Write an inequality of the form \(|x-a| < k\) or of the form \(|x-a| > k\) so that the inequality has the given solution set. HINT: \(|x-a| < k\) means that \(x\) is less than \(k\) units from \(a\) and \(|x-a|>k\) means that \(x\) is more than \(k\) units from \(a\) on the number line. $$(-\infty,-1) \cup(5, \infty)$$

Short Answer

Expert verified
The inequality is \(|x+1| > 6\) or \(|x-5| > 6\).

Step by step solution

01

Understand the Solution Set on the Number Line

The given solution set is \((-\infty, -1) \cup (5, \infty)\).

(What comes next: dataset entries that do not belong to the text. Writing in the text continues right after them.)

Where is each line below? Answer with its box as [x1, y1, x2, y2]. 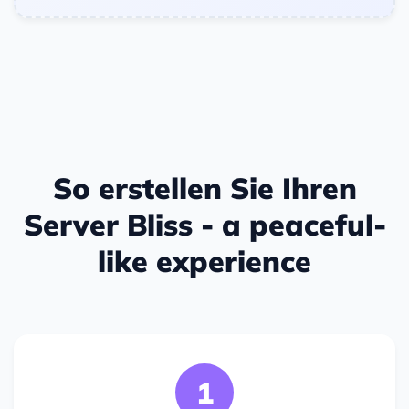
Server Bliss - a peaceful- [23, 206, 386, 244]
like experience [98, 243, 311, 280]
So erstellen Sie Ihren [52, 170, 357, 207]

This means that x must be less than -1 or greater than 5.
02

Identify the Center (Midpoint) of the Intervals

The midpoint between -1 and 5 is \[ \frac{-1+5}{2} = 2 \], but in this case, we should consider the points -1 and 5 separately due to the characteristics of the solution set.
03

Determine the Distance from x to Points -1 and 5

The inequality \(|x+1| > k\) ensures that x is more than k units away from -1. Similarly, the inequality \(|x-5| > k\) ensures that x is more than k units away from 5.
04

Formulate the Inequality

Recognizing that the union of two intervals means x is outside the range defined by these points, write the inequality reflecting the absolute distance. Here, \(|x + 1| > 6\) or \(|x - 5| > 6 \) ensures x is outside the interval between -1 and 5.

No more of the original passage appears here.